Recorded data:
- - - - - - -
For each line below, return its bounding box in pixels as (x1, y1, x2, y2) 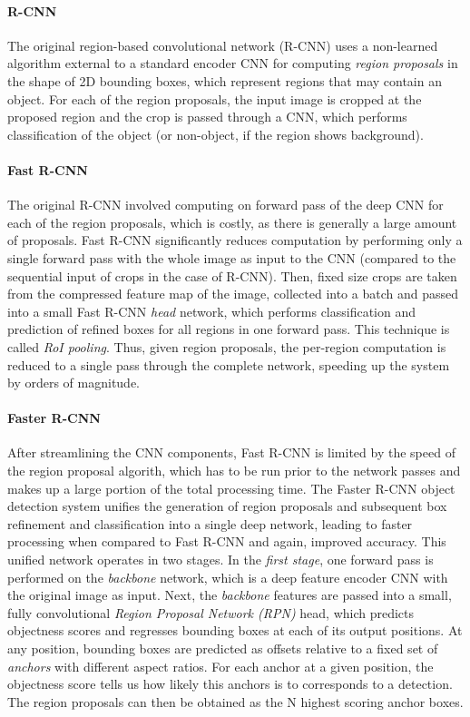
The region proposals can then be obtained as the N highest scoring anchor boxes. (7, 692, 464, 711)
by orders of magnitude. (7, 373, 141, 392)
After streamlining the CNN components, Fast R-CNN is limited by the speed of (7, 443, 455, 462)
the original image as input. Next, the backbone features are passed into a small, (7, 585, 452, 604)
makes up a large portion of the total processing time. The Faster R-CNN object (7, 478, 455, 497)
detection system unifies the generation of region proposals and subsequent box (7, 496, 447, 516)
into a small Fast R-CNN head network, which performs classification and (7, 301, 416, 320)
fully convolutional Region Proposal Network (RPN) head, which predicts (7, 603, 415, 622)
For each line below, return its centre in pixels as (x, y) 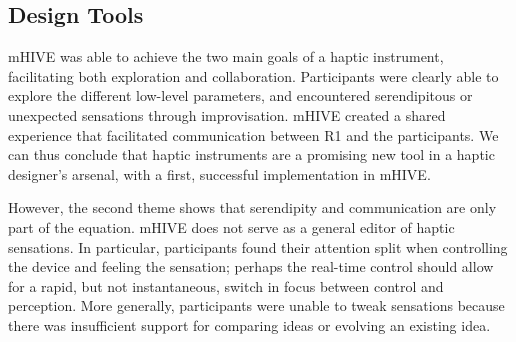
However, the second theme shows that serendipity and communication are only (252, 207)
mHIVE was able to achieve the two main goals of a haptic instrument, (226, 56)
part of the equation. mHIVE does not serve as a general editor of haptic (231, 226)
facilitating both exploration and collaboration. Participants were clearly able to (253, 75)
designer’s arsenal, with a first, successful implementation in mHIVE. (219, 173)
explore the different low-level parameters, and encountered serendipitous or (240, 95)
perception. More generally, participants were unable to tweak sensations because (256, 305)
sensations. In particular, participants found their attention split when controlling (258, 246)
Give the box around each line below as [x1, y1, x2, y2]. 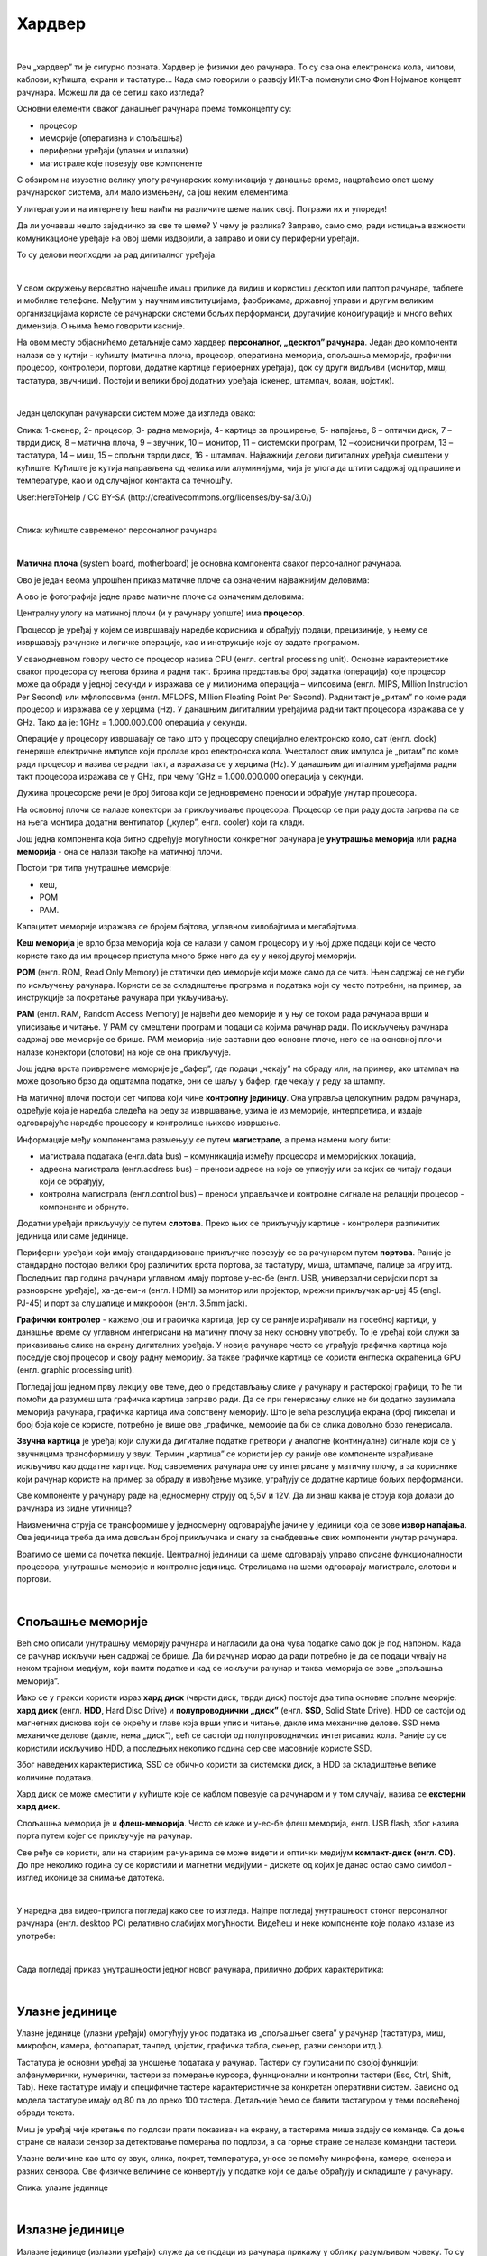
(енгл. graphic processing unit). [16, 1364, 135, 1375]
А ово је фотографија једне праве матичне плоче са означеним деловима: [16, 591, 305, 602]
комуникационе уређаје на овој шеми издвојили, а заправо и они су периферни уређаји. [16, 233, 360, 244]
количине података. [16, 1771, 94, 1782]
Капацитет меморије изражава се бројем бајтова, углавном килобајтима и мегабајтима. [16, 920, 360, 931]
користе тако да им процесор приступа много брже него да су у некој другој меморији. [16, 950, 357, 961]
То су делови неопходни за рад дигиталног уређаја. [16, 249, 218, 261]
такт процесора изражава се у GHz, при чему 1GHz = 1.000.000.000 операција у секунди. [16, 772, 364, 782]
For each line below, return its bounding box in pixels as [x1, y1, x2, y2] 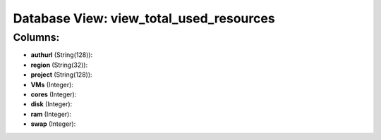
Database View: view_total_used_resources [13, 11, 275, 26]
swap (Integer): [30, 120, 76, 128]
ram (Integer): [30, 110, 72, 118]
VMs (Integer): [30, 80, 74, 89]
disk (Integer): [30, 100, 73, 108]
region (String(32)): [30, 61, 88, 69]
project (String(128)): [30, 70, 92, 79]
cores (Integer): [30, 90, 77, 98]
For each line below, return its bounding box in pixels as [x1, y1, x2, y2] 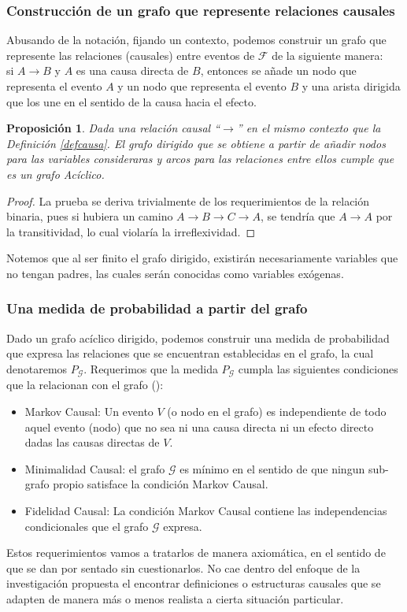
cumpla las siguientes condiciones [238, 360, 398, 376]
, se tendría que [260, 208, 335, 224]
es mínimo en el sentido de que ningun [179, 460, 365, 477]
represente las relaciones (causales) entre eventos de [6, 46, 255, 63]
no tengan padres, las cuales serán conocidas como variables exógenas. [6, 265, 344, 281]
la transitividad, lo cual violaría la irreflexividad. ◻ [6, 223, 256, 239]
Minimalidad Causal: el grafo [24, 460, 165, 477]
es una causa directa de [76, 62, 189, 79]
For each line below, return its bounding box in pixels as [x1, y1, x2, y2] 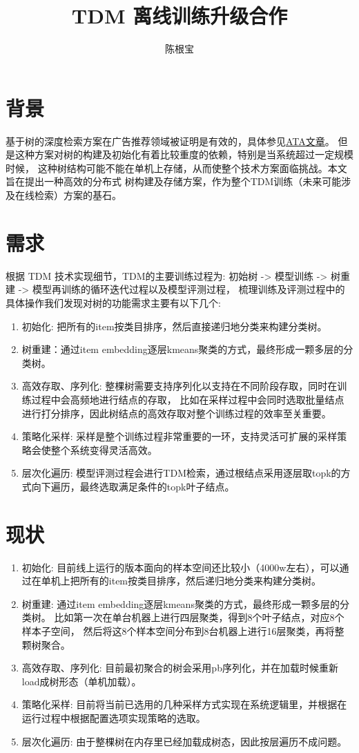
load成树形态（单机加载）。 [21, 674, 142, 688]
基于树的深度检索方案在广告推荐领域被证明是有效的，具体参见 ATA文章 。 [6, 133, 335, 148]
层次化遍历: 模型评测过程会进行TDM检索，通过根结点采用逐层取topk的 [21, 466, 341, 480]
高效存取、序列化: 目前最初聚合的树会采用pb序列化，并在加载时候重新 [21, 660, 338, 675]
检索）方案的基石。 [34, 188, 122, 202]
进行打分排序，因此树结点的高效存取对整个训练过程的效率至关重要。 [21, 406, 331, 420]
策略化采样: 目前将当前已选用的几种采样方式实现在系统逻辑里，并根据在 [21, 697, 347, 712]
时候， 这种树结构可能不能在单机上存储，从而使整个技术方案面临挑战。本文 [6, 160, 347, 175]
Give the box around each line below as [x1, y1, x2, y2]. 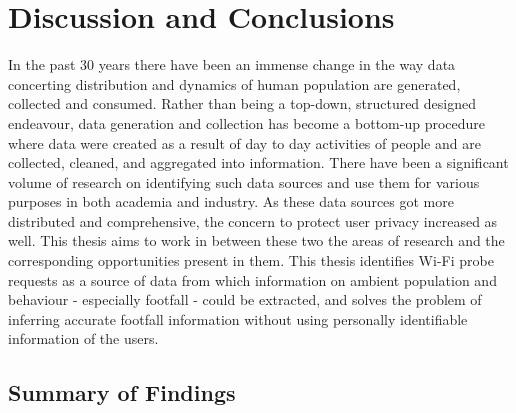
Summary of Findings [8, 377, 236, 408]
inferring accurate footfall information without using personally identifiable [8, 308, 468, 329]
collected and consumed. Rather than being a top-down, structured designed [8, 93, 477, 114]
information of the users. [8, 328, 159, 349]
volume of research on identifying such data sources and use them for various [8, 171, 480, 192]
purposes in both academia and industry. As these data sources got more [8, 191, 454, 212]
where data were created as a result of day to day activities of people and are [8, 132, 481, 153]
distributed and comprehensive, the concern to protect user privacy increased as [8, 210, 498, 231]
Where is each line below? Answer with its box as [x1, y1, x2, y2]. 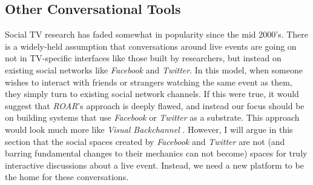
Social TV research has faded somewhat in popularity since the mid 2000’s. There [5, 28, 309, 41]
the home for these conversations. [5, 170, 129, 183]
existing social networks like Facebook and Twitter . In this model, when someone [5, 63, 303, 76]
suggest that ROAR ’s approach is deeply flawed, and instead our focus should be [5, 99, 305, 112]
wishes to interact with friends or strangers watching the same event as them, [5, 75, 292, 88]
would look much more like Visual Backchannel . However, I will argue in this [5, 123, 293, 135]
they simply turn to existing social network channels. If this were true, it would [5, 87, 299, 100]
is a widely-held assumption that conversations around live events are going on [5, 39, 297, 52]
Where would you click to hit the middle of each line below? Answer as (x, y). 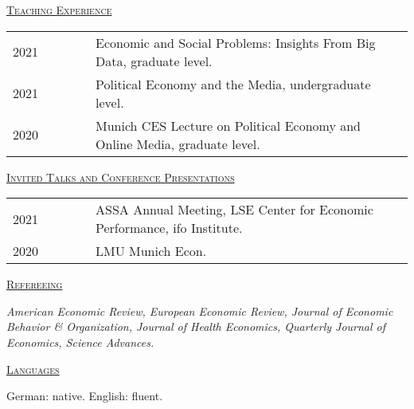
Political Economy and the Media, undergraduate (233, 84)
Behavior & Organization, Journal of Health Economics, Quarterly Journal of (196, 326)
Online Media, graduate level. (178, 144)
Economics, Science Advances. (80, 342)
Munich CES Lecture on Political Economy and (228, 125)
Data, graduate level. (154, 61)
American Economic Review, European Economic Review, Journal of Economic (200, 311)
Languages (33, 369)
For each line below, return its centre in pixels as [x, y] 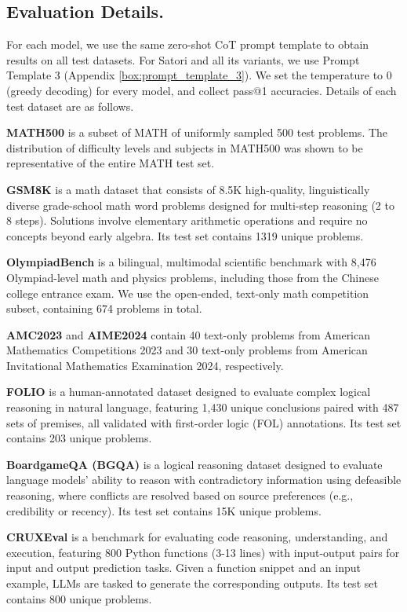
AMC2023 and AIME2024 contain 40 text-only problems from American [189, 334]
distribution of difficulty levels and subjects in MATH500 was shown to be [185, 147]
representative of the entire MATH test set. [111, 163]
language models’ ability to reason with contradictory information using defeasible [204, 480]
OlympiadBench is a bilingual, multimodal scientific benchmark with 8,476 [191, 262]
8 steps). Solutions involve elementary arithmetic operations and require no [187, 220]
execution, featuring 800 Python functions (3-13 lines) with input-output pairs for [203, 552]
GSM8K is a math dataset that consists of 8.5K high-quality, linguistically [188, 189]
- - - - - - -
[EXERCISE]:
Every line holding the word "existing" should be copied out of the records above.

[REPLY]:
existing social networks like Facebook and Twitter . In this model, when someone [5, 63, 303, 76]
they simply turn to existing social network channels. If this were true, it would [5, 87, 299, 100]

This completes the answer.